Ebay-Läden Die Internet-Trödler


Überall in Deutschland öffnen Verkaufsagenturen für Ebay. Kunden bringen Ware vorbei und lassen sie versteigern. Das ist bequem - aber nicht unbedingt billig.

Eigentlich guckt der Teddybär ganz knuffig. Und er ist ein romantisches Nikolausgeschenk ihres Mannes. Trotzdem will Charlotte Witten, 52, das einen Meter große Stofftier loswerden. Jetzt sitzt das Viech im Clever & Easy-Auction-Shop in Hannover auf der Theke. Und der Ladenangestellte Marcus Nachtigall, 27, überlegt, wie viel der Teddy beim Online-Auktionshaus Ebay wohl bringt.

Einen Computer besitzt sie nicht, den Staubfänger möchte Charlotte Witten trotzdem über das Internet versteigern. Ebay ohne PC: Clever & Easy fotografiert den Artikel, schreibt eine griffige Beschreibung und stellt das Angebot ins Internet.

Ebay – auch offline

Der "Ebay im Laden"-Service ist die neueste Geschäftsidee im Sog des immer noch wachsenden Internet-Marktplatzes. Mehr als 14 Millionen Besucher zählte Ebay.de etwa im vergangenen September. Über zwei Millionen Artikel und Dienstleistungen sind ständig im Angebot. Wer zu bequem ist oder zu wenig Zeit hat, kann den Marktplatz dank der Annahmestellen jetzt auch offline nutzen.

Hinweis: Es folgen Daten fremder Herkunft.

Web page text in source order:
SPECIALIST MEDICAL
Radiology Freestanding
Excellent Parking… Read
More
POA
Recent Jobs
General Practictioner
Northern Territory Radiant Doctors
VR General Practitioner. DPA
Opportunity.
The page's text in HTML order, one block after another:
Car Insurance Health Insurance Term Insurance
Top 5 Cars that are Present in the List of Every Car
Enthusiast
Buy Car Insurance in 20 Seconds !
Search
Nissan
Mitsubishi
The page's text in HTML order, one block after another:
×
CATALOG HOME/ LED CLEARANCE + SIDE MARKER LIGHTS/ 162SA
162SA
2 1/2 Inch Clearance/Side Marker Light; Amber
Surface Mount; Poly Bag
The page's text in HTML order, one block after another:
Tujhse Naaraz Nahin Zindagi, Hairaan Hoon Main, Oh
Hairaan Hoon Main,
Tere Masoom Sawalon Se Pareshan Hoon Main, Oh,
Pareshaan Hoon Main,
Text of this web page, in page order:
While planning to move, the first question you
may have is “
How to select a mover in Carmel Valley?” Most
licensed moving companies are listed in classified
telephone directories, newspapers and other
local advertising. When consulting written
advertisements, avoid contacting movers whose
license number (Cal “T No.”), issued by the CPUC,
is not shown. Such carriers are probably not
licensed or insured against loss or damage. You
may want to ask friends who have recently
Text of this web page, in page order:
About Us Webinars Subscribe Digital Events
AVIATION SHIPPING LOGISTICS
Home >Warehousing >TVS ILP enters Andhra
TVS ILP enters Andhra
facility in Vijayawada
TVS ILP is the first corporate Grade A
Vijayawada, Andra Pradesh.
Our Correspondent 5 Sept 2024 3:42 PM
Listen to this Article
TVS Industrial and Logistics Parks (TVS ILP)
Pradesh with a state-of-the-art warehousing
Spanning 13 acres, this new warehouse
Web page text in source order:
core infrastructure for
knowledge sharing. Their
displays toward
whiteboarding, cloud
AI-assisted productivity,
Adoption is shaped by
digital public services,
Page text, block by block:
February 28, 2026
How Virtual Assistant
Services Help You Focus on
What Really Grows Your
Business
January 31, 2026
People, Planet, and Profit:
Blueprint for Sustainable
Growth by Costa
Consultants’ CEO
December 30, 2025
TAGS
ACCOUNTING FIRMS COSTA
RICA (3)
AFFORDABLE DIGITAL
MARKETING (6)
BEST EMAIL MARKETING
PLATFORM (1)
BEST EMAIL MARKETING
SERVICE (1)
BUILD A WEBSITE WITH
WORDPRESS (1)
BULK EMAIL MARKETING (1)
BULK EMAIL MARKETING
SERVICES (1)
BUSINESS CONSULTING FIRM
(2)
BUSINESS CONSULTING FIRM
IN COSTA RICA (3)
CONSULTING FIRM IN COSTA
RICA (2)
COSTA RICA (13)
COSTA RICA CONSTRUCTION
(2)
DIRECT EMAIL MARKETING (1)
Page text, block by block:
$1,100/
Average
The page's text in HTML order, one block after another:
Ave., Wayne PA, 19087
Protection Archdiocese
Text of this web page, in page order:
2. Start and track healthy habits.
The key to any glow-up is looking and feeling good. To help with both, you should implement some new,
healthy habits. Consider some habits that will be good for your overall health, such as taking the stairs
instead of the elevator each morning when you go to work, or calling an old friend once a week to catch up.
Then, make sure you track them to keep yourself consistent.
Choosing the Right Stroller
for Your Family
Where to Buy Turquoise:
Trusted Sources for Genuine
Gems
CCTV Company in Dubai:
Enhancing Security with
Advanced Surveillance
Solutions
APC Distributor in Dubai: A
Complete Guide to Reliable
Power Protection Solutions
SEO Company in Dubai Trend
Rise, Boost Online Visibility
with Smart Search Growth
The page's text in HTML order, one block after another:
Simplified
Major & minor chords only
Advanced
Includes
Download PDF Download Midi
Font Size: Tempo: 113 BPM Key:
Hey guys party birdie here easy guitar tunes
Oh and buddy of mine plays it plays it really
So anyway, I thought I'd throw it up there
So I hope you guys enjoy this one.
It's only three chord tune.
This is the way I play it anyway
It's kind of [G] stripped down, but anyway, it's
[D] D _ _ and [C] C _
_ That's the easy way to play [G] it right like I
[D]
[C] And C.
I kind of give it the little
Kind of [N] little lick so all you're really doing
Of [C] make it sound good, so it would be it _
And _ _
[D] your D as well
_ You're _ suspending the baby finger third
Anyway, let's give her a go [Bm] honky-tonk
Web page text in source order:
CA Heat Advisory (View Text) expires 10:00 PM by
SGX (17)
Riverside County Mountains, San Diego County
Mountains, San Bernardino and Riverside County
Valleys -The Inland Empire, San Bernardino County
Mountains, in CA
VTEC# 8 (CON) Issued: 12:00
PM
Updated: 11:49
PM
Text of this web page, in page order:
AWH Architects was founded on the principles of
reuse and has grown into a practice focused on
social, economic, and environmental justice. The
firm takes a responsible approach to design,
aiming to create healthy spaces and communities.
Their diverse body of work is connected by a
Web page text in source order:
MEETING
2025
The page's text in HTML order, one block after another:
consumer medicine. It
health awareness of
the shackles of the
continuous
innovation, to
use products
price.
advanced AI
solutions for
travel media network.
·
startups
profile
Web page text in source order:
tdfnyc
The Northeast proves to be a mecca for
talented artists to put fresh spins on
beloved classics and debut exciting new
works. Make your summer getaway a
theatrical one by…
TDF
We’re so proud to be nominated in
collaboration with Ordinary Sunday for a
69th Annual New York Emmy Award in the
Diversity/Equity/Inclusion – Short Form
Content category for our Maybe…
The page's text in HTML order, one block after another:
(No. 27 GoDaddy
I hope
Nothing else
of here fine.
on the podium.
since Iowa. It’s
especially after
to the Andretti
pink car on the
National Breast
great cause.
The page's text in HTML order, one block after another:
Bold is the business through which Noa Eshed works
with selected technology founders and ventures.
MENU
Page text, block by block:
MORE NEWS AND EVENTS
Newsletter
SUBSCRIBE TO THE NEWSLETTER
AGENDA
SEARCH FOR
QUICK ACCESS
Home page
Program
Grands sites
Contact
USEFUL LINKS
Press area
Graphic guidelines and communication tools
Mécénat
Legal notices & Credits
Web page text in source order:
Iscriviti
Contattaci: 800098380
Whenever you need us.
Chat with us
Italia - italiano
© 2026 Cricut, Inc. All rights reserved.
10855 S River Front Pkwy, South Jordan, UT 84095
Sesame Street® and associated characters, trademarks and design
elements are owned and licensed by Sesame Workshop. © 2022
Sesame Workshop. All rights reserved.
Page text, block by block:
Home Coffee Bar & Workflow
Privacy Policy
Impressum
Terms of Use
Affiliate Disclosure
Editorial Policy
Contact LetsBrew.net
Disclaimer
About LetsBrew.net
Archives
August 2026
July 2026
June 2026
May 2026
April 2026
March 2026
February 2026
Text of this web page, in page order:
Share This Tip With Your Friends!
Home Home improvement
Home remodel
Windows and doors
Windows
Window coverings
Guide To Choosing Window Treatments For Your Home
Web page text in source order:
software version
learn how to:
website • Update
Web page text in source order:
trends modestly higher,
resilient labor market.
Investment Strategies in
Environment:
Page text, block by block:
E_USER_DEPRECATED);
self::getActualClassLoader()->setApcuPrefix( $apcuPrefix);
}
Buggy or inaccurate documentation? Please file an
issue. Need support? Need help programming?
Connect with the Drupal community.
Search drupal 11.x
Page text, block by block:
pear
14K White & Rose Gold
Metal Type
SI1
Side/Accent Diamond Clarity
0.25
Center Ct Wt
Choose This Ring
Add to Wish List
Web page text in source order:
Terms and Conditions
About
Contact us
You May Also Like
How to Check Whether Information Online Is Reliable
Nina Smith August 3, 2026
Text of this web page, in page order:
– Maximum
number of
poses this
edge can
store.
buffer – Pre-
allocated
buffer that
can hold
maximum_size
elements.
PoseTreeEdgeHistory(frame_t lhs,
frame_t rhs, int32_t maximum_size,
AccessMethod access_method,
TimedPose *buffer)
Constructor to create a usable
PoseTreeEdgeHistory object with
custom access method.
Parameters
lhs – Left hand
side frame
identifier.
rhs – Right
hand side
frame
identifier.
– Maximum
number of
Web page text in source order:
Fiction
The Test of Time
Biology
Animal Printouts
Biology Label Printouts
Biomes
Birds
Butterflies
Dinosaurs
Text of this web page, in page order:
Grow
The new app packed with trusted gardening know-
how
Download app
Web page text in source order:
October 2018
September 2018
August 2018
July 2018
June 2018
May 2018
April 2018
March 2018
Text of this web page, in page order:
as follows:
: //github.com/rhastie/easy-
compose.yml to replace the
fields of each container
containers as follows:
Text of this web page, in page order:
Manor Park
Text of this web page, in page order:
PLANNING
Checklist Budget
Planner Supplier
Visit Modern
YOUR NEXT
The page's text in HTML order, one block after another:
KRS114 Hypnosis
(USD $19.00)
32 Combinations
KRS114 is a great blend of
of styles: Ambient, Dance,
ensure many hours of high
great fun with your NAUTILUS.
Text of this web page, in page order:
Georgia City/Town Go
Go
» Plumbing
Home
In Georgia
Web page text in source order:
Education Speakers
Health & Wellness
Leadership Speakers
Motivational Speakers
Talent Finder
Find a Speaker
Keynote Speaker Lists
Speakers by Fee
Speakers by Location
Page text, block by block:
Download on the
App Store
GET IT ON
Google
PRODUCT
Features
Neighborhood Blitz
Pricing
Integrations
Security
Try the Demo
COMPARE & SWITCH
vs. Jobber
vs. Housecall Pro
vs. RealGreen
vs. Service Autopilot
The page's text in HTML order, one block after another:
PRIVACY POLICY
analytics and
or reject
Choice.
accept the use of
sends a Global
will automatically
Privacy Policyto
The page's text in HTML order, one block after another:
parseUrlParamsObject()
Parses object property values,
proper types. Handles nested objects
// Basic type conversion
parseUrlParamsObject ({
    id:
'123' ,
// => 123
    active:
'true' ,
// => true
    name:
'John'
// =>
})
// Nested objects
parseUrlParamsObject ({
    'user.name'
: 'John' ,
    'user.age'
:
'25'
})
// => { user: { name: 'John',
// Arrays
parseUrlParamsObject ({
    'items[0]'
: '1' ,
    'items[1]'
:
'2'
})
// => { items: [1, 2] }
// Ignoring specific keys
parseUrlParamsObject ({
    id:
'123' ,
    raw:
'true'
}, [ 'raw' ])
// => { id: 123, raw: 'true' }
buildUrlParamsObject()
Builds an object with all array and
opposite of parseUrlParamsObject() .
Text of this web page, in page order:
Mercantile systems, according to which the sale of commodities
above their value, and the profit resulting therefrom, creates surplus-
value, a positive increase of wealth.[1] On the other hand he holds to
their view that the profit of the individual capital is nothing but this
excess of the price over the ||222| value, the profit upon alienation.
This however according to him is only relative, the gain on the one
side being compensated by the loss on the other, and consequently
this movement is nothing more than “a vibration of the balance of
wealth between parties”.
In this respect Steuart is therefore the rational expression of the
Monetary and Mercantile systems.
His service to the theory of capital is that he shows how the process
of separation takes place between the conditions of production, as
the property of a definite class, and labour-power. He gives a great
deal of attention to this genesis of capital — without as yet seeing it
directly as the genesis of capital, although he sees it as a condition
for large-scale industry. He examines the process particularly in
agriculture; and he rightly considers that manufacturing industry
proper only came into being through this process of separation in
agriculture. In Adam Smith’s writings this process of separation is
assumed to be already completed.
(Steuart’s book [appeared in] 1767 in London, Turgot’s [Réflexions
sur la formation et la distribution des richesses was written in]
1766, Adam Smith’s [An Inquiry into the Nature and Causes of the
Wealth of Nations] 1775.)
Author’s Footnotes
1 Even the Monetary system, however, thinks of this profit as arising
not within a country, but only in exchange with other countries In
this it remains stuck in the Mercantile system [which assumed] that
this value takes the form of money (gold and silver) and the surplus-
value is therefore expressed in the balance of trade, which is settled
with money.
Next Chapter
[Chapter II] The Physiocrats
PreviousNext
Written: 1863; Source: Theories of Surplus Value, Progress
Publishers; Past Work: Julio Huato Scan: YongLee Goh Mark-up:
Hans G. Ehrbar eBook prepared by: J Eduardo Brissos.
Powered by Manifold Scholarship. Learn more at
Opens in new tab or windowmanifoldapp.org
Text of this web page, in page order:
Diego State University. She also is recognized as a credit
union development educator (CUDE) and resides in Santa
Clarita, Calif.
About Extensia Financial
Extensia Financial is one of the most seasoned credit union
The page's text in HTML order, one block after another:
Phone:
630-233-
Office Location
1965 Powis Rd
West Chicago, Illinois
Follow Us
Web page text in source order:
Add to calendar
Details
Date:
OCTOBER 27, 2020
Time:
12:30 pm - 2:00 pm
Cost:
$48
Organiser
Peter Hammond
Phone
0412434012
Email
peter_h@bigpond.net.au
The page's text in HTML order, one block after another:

Fast jede Woche eröffnet irgendwo in Deutschland ein hoffnungsvoller Jungunternehmer eine Ebay-Verkaufsagentur. Das Prinzip ist einfach: Verkaufsinteressenten bringen die Ware vorbei. Der Verkaufsagent nimmt sie bei Gefallen an und versteigert sie bei Ebay unter eigenem Namen. Dafür kassieren Läden wie BestEnd in Berlin oder Dropshop in München eine Provision. Sie sind moderne Trödler mit Internetanschluss.

Die Idee stammt aus den USA

Die Idee ist genial einfach und stammt aus den USA. Der Pionier Auction Drop betreibt bereits vier Filialen südlich von San Francisco, nahe dem Ebay-Hauptquartier im Silicon Valley. Oliver Blume aus Hannover hat die Amis überrundet und schon fünf Clever & EasyLäden eröffnet. Bis Ende 2004 sollen 100 Filialen deutschlandweit Ebay-Artikel annehmen. In ein paar Wochen sogar die erste im Ausland, in London.

14 Tage Gnadenfrist

Im Lager von Clever & Easy stehen wertvolle Antiquitäten aus einem Schloss, eine Tüte mit Zinnsoldaten, Skistöcke und kiloschwere Märklin-Loks im Spur-I-Format - das kunterbunte Ebay-Sortiment im kleinen Maßstab. Zweimal sieben Tage werden die Artikel bei Ebay angeboten. Was dann nicht weggeht, muss der Kunde abholen, oder es wird für einen guten Zweck gespendet.

Der Teddybär findet schließlich einen Liebhaber, der 15,50 Euro zahlt. Clever & Easy kassiert 3,50 Euro Grundgebühr und nimmt eine 15-prozentige Provision. Ebay erhebt fünf Prozent Gebühren. Für Charlotte Witten bleiben 8,56 Euro übrig.

Die Provisionen der Läden sind happig, aber sie haben ja auch die ganze Arbeit. Dropshop in München behält bei Erlösen bis 200 Euro pauschal 45 Prozent vom erzielten Verkaufspreis. "Die Kunden nehmen das an", sagt Geschäftsführer Gerry Haag.

Im Gegensatz zu den reinen Ebay-Verkaufsagenturen bietet Dropshop Bücher, CDs oder Computerspiele zusätzlich auch beim Amazon.de-Marketplace an. Das erhöht die Verkaufschancen.

Ebay-Annahmestellen wird es vermutlich mehr und mehr geben. Bei Gerry Haag wie auch bei Oliver Blume rufen immer wieder Menschen an, die ihren eigenen Laden aufmachen wollen und Rat suchen. Ein buntes Logo im Schaufenster ist allerdings kein Prüfsiegel für einen zuverlässigen Verkäufer. "Die Ladenbetreiber machen das in eigener Verantwortung", erklärt Ebay. Ob ein Verkaufsagent vertrauenswürdig ist und seine Arbeit ordentlich macht, muss jeder Kunde selbst erfahren und entscheiden - genauso wie im Internet.